Logo Questions Linux Laravel Mysql Ubuntu Git Menu
 

Why does the Ruby debugger return different values than the code at run time?

See this simple Ruby class:

require 'byebug'

class Foo
  def run
    byebug

    puts defined?(bar)
    puts bar.inspect

    bar = 'local string'

    puts defined?(bar)
    puts bar.inspect
  end

  def bar
    'string from method'
  end
end

Foo.new.run

When running this class the following behavior can be observed in the debugger's console:

    $ ruby byebug.rb

    [2, 11] in /../test.rb
        2:
        3: class Foo
        4:   def run
        5:     byebug
        6:
    =>  7:     puts defined?(bar)
        8:     puts bar.inspect
        9:
       10:     bar = 'local string'
       11:

At the breakpoint the debugger returns the following values:

    (byebug) defined?(bar)
    "local-variable"
    (byebug) bar.inspect
    "nil"

Note that - although the debugger's breakpoint is in line #5 - it already knows that there will be a local variable bar defined in line #10 that will shadow the method bar and the debugger is actually not able anymore to call the bar method. What is doesn't know at this point is that the string 'local string' will be assign to bar. The debugger returns nil for bar.

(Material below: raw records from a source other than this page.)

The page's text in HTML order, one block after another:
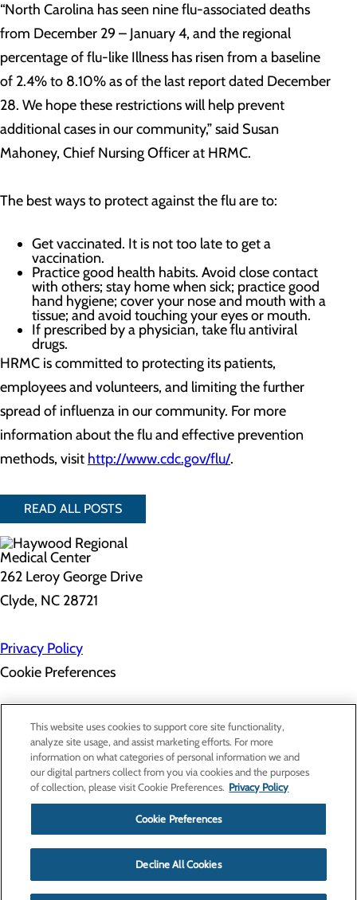
“North Carolina has seen nine flu-associated deaths
from December 29 – January 4, and the regional
percentage of flu-like Illness has risen from a baseline
of 2.4% to 8.10% as of the last report dated December
28. We hope these restrictions will help prevent
additional cases in our community,” said Susan
Mahoney, Chief Nursing Officer at HRMC.
The best ways to protect against the flu are to:
Get vaccinated. It is not too late to get a
vaccination.
Practice good health habits. Avoid close contact
with others; stay home when sick; practice good
hand hygiene; cover your nose and mouth with a
tissue; and avoid touching your eyes or mouth.
If prescribed by a physician, take flu antiviral
drugs.
HRMC is committed to protecting its patients,
employees and volunteers, and limiting the further
spread of influenza in our community. For more
information about the flu and effective prevention
methods, visit http://www.cdc.gov/flu/.
READ ALL POSTS
262 Leroy George Drive
Clyde, NC 28721
Privacy Policy
Cookie Preferences
About Us
Contact Us
Find a Doctor
Services
Patients & Visitors
Classes & Events
Price Transparency
This website uses cookies to support core site functionality,
analyze site usage, and assist marketing efforts. For more
information on what categories of personal information we and
our digital partners collect from you via cookies and the purposes
of collection, please visit Cookie Preferences. Privacy Policy
Cookie Preferences
Decline All Cookies

Let's continue with the original code in the Ruby file and look at its output:

    (byebug) continue
    method
    "string from method"
    local-variable
    "local string"

At run time in line #7 Ruby still knowns that bar is indeed a method and it is still able to call it in line #8. Then l ine #10 actually defines the local variable that shadows the method with the same name and tTherefore Ruby returns like expected in line #12 and #13.

Questions: Why does the debugger return different values than the original code? It seems like it is able to look into the future. Is this considered a feature or a bug? Is this behavior documented?

like image 705
spickermann Avatar asked Mar 09 '17 13:03

spickermann


People also ask

How do I run a Ruby script in debug mode?

In order to start the Ruby debugger, load the debug library using the command-line option -r debug. The debugger stops before the first line of executable code and asks for the input of user commands.


1 Answers

Whenever you drop into a debugging session, you're effectively executing an eval against the binding at that spot in the code. Here's a simpler bit of code that recreates the behavior that's driving you nuts:

def make_head_explode
  puts "== Proof bar isn't defined"
  puts defined?(bar)   # => nil

  puts "== But WTF?! It shows up in eval"
  eval(<<~RUBY)
    puts defined?(bar) # => 'local-variable'
    puts bar.inspect   # => nil
  RUBY

  bar = 1
  puts "\n== Proof bar is now defined"
  puts defined?(bar)   # => 'local-variable'
  puts bar.inspect     # => 1
end

When the method make_head_explode is fed to the interpreter, it's compiled to YARV instructions, a local table, which stores information about the method's arguments and all local variables in the method, and a catch table that includes information about rescues within the method if present.

The root cause of this issue is that since you're compiling code dynamically at runtime with eval, Ruby passes the local table, which includes an unset variable enry, to eval as well.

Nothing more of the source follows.